В витринах издательства Les Editions de Minuit64 появились новые книги. Те же простые однотипные обложки. Те же строгие фотографии авторов, подсказывающие: здесь публикуют литературу не для всех. Я набрал код на двери. Щелчок. Я ступил во двор и направился прямо к подъезду С. Ее имя третье сверху. Я нажал кнопку звонка. Тишина. Я подождал добрых тридцать секунд. Позвонил еще раз. Тишина. Вот черт. Мне захотелось закурить успокоительную сигарету. Вместо этого я в последний раз нажал кнопку. И держал ее целых десять секунд. Тишина. Я закурил-таки ту сигарету. И сказал себе: вот как все обернулось. Стою в парижском дворике. Видимо, какая-то непредвиденная ситуация помешала ей встретиться со мной. Или осознание: то, что у нас когда-то было – пусть и урывками, по часам, – теперь стало неприемлемым после недавнего появления на свет ее дочери.
Дверь ожила. Я подскочил. Меня приглашали внутрь. Я выронил сигарету, схватился за ручку и распахнул дверь, прежде чем оборвалось жужжание.
– Привет…
Ее голос с верхнего этажа.
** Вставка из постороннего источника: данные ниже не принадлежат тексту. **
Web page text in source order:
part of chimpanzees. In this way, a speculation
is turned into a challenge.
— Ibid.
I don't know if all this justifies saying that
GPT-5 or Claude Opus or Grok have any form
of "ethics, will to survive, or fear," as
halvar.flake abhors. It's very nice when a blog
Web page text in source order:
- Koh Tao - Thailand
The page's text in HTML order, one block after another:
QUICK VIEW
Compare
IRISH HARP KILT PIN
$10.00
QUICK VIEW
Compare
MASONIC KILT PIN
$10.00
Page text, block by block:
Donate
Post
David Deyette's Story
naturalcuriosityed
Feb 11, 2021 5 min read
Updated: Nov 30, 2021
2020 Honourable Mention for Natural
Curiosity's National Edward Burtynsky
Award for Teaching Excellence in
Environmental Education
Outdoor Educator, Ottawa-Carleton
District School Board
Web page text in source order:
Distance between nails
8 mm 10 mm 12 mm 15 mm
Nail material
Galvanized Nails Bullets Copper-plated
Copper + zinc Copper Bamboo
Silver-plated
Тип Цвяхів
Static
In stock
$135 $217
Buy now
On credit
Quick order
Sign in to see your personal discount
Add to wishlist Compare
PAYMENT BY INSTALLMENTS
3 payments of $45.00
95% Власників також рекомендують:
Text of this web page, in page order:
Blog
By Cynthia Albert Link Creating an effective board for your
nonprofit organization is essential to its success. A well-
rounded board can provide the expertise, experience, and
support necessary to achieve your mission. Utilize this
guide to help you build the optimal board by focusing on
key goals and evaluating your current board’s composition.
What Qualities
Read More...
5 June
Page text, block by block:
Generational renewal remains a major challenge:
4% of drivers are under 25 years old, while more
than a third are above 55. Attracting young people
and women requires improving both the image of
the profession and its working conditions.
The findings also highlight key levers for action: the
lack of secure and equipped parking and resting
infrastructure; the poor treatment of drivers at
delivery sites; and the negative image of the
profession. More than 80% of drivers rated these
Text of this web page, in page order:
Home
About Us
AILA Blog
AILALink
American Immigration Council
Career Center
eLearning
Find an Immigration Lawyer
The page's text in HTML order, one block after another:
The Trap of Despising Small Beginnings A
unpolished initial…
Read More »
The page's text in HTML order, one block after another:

Я отбросил всякое благоразумие. И бросился вверх, вспоминая каждый поворот и изгиб этой лестницы. Когда я достиг последней площадки, мои руки уже были раскрыты, готовые обнять Изабель. Но первый же взгляд на нее сбил меня с толку. Она, как всегда, стояла в дверях, с сигаретой в руке (как всегда), грустной улыбкой (как всегда) и печатью усталости на лице от недосыпания неделями, а, может, и месяцами. Глубокие тени-полумесяцы под глазами. Веснушчатая кожа бледнее обычного – скорее, оттенка меловой пыли. Вид убитый, удрученный. Но больше всего смущала сильная потеря веса. Изабель всегда была хрупкой. Теперь она выглядела как жертва какой-то отчаянной чумы или голода – истощенная, высохшая, изнуренная. Она видела, как я ошеломлен ее изменившейся внешностью. Тем не менее я притянул ее к себе, крепко сжимая в объятиях.
– Не так сильно, – прошептала она. – А то сломаешь.
Я ослабил хватку. Нежно взял ее за плечи. Наклонился и поцеловал в губы. Ее губы оставались сомкнутыми. Я отстранился и внимательно посмотрел на нее.
– Что случилось?
– Заходи.
Я последовал за ней в студию. Мои глаза округлились, когда я увидел состояние ее стола. Раньше там всегда царили порядок и система. Но теперь он был завален смятыми записками, рукописями, бумагами, каскадом осыпающимися на пол; здесь же стояли переполненные пепельницы, немытые кофейные чашки, три полупустые бутылки вина. Гора посуды в крошечной раковине, неубранная постель, не менявшиеся неделями простыни. Некогда безупречная квартира демонстрировала все признаки не только бытового запустения, но и очевидного беспорядка внутри.
Изабель наблюдала за моей реакцией. Она потянулась к моей руке. Я позволил ей переплести наши пальцы.
– Если ты захочешь сбежать, я пойму.
Я снова притянул ее к себе. Но теперь она отшатнулась, ее тело напряглось, как будто ей было невыносимо физическое прикосновение ко мне. Она села на диван, затушила сигарету в бокале для виски, где уже болталось штук пятнадцать окурков. Она тут же снова закурила «Мальборо». Я заметил легкую дрожь в ее руках.